A high school student in Texas has lost a federal court appeal against her school’s identification policy and will now be required to wear an identity tag at her school — without the RFID capability — or transfer to a new one, Wired reports.
Andrea Hernandez, a sophomore John Jay High School, made headlines last year when she objected to a new policy that saw the Northside Independent School District in San Antonio outfit all students across its 112 schools with the ID badges, which monitor their movements in campus.
The system was introduced to give the school clearer information about which students are attending, since its funding is related to attendance numbers. However, Hernandez argued that the badge was the “Mark of the Beast” — a warning from Revelation 13:16-18 — and she subsequently sued the authorities.
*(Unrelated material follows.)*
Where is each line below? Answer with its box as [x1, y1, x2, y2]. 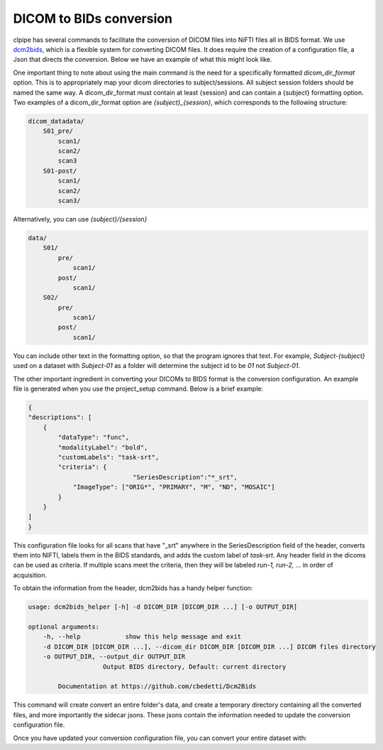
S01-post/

While the student won a temporary injunction back in November that allowed her to continue her studies at the school without the badge, the federal court ruling has overturned that. The court ruled that Hernandez’s right of religion was not breached since district authorities relented by allowing her to remove the RFID from the ID badge, on the condition that she would wear it while on campus.
“The accommodation offered by the district is not only reasonable it removes plaintiff’s religious objection from legal scrutiny all together,” said U.S. District Judge Orlando Garcia in a circular (PDF).
The Rutherford Institute, which represented Hernandez, says it will appeal the decision:
By declaring Andrea Hernandez’s objections to be a secular choice and not grounded in her religious beliefs, the district court is placing itself as an arbiter of what is and is not religious. This is simply not permissible under our constitutional scheme, and we plan to appeal this immediately,” the institute said in statement.
Hernandez now has until January 18 to decide whether she will perform an about turn and wear the badge — sans RFID — or get transferred to a new school.